■ WORK TASK: Exactly as they appear below, repeat the lines from the one with "Philadelphia Phillies" through the one with "flexibly and rationally, access memories", and no others.

■ RAW DATA:
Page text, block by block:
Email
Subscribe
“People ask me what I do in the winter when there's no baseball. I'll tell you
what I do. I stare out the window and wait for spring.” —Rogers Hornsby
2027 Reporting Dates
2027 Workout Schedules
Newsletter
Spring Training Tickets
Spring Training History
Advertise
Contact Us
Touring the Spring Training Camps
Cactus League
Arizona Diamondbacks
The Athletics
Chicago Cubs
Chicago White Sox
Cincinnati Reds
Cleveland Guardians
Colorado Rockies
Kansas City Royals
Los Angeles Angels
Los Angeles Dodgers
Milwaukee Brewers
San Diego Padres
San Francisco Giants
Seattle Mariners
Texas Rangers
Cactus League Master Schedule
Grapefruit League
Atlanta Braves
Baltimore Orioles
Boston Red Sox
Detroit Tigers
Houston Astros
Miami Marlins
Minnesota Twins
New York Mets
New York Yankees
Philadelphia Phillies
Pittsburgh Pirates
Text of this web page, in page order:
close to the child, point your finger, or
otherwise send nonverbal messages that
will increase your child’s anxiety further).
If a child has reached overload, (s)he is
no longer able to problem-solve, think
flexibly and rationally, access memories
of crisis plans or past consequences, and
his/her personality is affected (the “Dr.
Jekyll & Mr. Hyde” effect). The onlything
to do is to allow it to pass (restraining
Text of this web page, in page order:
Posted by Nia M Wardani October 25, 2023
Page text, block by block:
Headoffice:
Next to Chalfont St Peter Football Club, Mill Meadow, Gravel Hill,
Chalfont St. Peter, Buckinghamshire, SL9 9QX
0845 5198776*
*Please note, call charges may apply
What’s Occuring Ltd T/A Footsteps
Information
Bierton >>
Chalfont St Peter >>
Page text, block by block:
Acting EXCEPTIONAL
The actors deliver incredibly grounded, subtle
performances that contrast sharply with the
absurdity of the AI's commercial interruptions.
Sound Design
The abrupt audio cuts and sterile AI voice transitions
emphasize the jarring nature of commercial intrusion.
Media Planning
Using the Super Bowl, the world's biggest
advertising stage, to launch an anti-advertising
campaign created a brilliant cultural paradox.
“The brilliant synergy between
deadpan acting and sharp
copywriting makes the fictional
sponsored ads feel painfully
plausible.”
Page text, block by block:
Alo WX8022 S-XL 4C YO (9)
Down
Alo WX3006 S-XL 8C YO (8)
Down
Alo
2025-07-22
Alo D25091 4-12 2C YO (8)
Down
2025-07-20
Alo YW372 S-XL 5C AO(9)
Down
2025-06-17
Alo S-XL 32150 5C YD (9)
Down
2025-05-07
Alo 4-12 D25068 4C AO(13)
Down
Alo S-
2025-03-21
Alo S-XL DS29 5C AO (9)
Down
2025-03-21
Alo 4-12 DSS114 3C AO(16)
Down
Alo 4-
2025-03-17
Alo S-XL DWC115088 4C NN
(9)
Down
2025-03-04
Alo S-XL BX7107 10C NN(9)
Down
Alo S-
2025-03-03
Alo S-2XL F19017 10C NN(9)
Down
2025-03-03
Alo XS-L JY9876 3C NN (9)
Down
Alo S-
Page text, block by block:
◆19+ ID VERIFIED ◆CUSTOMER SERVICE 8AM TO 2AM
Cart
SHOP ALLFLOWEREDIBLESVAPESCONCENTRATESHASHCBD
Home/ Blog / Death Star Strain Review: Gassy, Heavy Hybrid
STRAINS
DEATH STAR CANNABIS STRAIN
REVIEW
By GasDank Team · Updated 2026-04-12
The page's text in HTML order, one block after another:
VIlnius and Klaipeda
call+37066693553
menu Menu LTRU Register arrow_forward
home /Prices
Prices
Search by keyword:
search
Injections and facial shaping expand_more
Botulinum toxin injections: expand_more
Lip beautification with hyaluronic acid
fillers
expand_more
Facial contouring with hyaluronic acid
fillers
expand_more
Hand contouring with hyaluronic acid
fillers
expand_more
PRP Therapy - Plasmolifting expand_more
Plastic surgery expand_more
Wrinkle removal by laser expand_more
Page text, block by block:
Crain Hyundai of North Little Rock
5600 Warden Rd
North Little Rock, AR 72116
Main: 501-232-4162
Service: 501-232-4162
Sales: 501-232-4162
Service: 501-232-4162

...

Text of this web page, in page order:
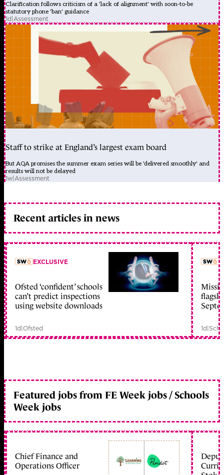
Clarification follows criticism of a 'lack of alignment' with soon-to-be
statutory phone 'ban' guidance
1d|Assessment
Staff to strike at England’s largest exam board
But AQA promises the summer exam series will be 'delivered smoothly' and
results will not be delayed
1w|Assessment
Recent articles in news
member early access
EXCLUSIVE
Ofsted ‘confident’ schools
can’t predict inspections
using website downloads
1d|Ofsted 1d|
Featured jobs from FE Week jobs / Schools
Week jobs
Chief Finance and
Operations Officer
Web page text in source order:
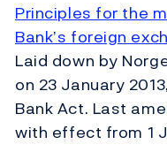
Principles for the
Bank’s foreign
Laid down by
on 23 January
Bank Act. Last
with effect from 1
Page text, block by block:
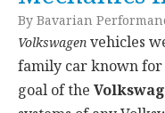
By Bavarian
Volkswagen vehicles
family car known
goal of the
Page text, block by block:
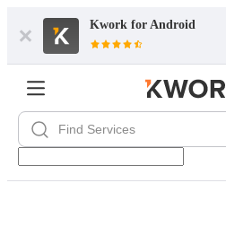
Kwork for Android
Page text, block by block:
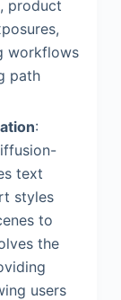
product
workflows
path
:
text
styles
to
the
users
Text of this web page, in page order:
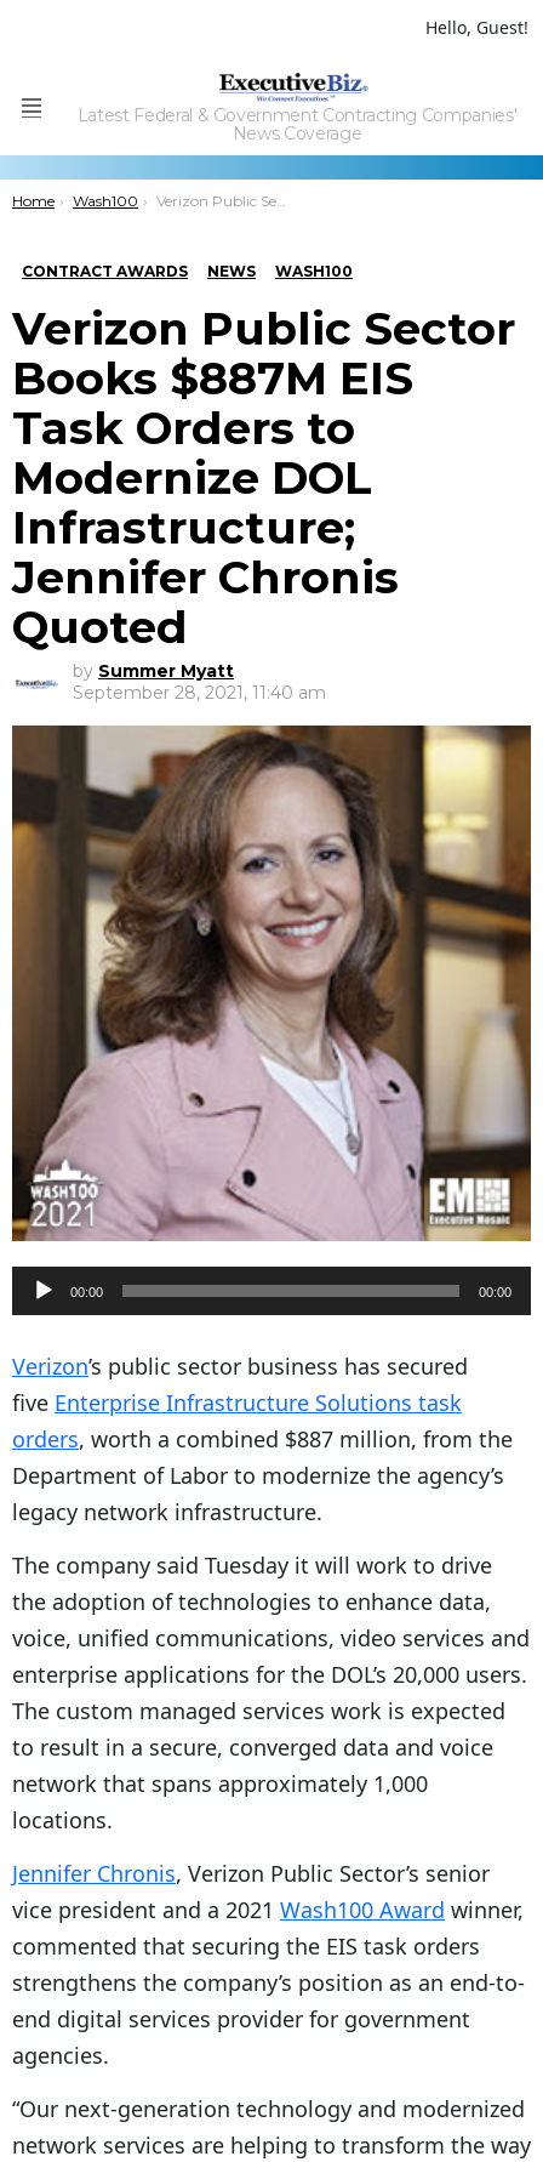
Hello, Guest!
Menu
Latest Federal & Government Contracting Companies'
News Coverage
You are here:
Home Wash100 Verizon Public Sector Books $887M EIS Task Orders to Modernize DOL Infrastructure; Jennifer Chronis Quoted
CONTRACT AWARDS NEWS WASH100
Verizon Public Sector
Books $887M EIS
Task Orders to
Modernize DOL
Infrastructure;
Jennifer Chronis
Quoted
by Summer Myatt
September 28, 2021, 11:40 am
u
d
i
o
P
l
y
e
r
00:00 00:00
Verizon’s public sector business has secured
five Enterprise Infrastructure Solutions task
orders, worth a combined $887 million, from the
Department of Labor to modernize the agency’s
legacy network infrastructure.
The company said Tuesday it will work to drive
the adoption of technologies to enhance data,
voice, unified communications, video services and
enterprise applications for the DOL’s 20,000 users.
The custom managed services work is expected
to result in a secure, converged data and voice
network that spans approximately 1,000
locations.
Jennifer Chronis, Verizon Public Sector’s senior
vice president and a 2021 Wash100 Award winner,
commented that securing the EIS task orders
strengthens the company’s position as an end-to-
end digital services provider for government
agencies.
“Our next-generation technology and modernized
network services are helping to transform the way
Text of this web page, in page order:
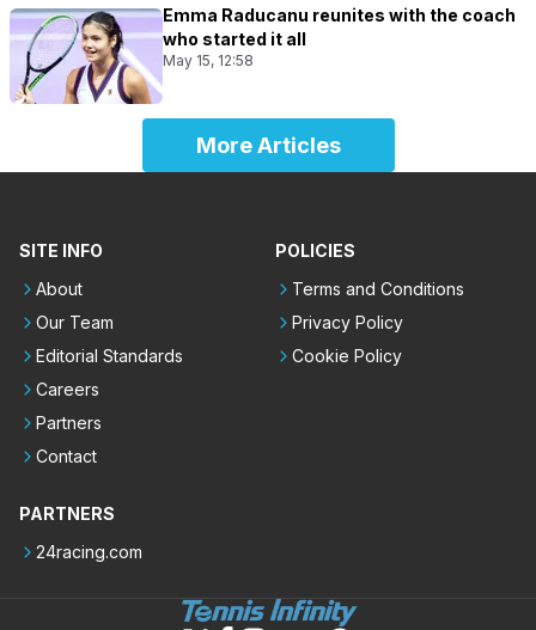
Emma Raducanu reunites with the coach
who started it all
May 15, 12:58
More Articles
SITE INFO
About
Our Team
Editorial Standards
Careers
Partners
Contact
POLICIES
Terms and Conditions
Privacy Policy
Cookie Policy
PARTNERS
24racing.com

■ RESULT OF THIS EXERCISE:
Philadelphia Phillies
Pittsburgh Pirates
Text of this web page, in page order:
close to the child, point your finger, or
otherwise send nonverbal messages that
will increase your child’s anxiety further).
If a child has reached overload, (s)he is
no longer able to problem-solve, think
flexibly and rationally, access memories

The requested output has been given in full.